YOUR TASK:
Transcribe every entry word for word, but drop the pictures.

DATA FOR THE TASK:
+===+

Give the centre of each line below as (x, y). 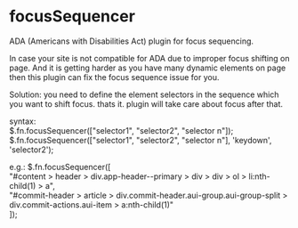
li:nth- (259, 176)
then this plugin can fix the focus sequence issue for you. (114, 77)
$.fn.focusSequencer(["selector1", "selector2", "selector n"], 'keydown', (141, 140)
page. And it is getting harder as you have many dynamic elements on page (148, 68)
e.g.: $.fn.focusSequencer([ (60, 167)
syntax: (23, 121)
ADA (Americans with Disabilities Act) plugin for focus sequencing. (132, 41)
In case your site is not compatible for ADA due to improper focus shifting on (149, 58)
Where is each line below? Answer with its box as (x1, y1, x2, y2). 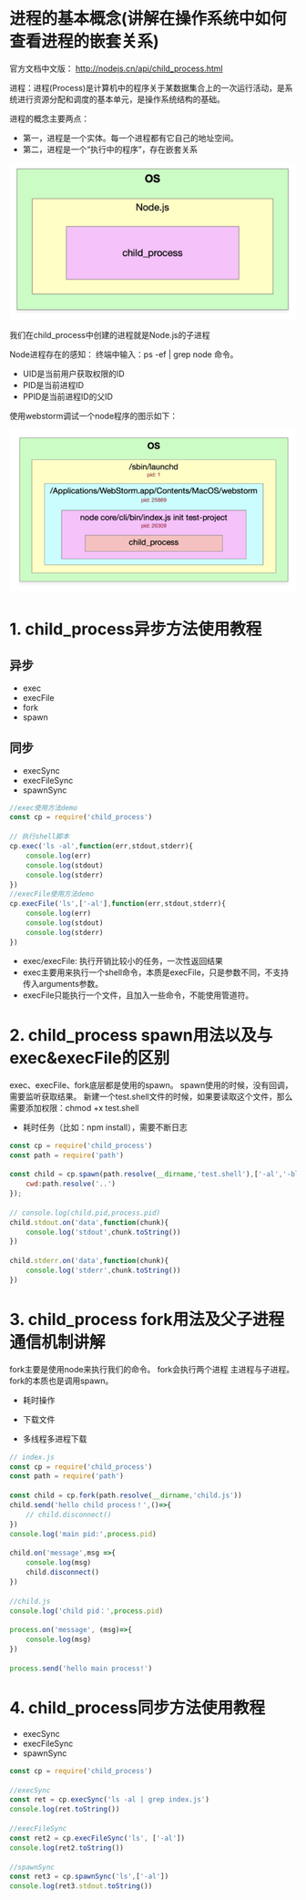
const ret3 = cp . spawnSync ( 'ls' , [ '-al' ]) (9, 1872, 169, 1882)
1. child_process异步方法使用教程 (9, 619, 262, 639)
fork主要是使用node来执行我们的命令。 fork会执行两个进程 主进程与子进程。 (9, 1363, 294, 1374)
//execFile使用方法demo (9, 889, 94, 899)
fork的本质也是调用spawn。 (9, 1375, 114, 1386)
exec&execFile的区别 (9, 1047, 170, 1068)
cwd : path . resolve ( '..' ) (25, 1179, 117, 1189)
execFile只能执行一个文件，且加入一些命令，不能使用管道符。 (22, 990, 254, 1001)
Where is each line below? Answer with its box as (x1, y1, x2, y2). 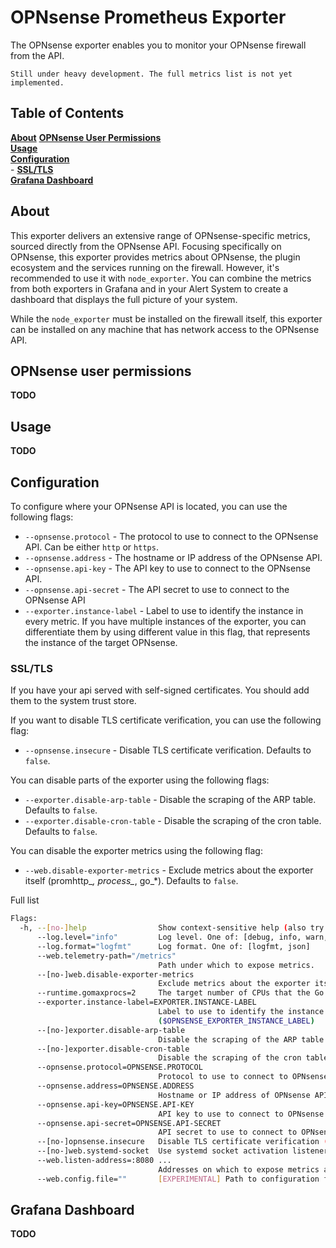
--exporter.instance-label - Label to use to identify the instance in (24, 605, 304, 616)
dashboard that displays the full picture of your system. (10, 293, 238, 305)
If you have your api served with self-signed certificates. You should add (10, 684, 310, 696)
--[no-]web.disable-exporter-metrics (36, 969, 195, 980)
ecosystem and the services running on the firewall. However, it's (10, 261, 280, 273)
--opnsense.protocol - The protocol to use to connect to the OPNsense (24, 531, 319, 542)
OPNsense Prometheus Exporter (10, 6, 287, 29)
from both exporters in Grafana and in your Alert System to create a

+===+

SOLUTION:
Give the centre of each line below as (x, y). 
li:nth- (259, 176)
then this plugin can fix the focus sequence issue for you. (114, 77)
$.fn.focusSequencer(["selector1", "selector2", "selector n"], 'keydown', (141, 140)
page. And it is getting harder as you have many dynamic elements on page (148, 68)
e.g.: $.fn.focusSequencer([ (60, 167)
syntax: (23, 121)
ADA (Americans with Disabilities Act) plugin for focus sequencing. (132, 41)
In case your site is not compatible for ADA due to improper focus shifting on (149, 58)
Where is each line below? Answer with its box as (x1, y1, x2, y2). 
const ret3 = cp . spawnSync ( 'ls' , [ '-al' ]) (9, 1872, 169, 1882)
1. child_process异步方法使用教程 (9, 619, 262, 639)
fork主要是使用node来执行我们的命令。 fork会执行两个进程 主进程与子进程。 (9, 1363, 294, 1374)
//execFile使用方法demo (9, 889, 94, 899)
fork的本质也是调用spawn。 (9, 1375, 114, 1386)
exec&execFile的区别 (9, 1047, 170, 1068)
cwd : path . resolve ( '..' ) (25, 1179, 117, 1189)
execFile只能执行一个文件，且加入一些命令，不能使用管道符。 (22, 990, 254, 1001)
Where is each line below? Answer with its box as (x1, y1, x2, y2). 
--exporter.instance-label - Label to use to identify the instance in (24, 605, 304, 616)
dashboard that displays the full picture of your system. (10, 293, 238, 305)
If you have your api served with self-signed certificates. You should add (10, 684, 310, 696)
--[no-]web.disable-exporter-metrics (36, 969, 195, 980)
ecosystem and the services running on the firewall. However, it's (10, 261, 280, 273)
--opnsense.protocol - The protocol to use to connect to the OPNsense (24, 531, 319, 542)
OPNsense Prometheus Exporter (10, 6, 287, 29)
from both exporters in Grafana and in your Alert System to create a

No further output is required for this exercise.